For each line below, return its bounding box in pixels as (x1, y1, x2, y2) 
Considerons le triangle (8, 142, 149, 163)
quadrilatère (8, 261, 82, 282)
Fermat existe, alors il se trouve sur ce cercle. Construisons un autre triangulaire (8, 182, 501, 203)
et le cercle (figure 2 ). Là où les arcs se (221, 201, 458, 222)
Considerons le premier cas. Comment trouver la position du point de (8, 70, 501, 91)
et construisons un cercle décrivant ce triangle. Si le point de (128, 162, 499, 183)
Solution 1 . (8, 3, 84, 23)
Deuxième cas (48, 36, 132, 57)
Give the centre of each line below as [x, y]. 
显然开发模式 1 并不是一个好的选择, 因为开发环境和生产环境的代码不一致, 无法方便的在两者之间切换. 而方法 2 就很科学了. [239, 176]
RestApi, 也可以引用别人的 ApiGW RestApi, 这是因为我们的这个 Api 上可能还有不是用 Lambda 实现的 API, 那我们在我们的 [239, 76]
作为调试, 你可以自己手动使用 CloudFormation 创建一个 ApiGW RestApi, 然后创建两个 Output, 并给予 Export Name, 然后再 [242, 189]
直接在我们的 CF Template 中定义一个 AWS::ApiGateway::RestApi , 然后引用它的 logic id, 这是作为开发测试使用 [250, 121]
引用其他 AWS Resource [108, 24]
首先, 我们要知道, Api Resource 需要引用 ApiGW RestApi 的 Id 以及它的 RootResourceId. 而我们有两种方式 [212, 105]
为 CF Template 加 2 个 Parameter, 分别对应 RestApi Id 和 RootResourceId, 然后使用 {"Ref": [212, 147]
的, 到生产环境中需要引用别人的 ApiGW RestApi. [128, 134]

**YOUR INSTRUCTIONS:**
Copy each line exactly, from the line containing "RestApi, 也可以引用别人的 ApiGW" down to the last line of the material, and no other lines.

**TASK OUTPUT:**
RestApi, 也可以引用别人的 ApiGW RestApi, 这是因为我们的这个 Api 上可能还有不是用 Lambda 实现的 API, 那我们在我们的 [239, 76]
作为调试, 你可以自己手动使用 CloudFormation 创建一个 ApiGW RestApi, 然后创建两个 Output, 并给予 Export Name, 然后再 [242, 189]
直接在我们的 CF Template 中定义一个 AWS::ApiGateway::RestApi , 然后引用它的 logic id, 这是作为开发测试使用 [250, 121]
引用其他 AWS Resource [108, 24]
首先, 我们要知道, Api Resource 需要引用 ApiGW RestApi 的 Id 以及它的 RootResourceId. 而我们有两种方式 [212, 105]
为 CF Template 加 2 个 Parameter, 分别对应 RestApi Id 和 RootResourceId, 然后使用 {"Ref": [212, 147]
的, 到生产环境中需要引用别人的 ApiGW RestApi. [128, 134]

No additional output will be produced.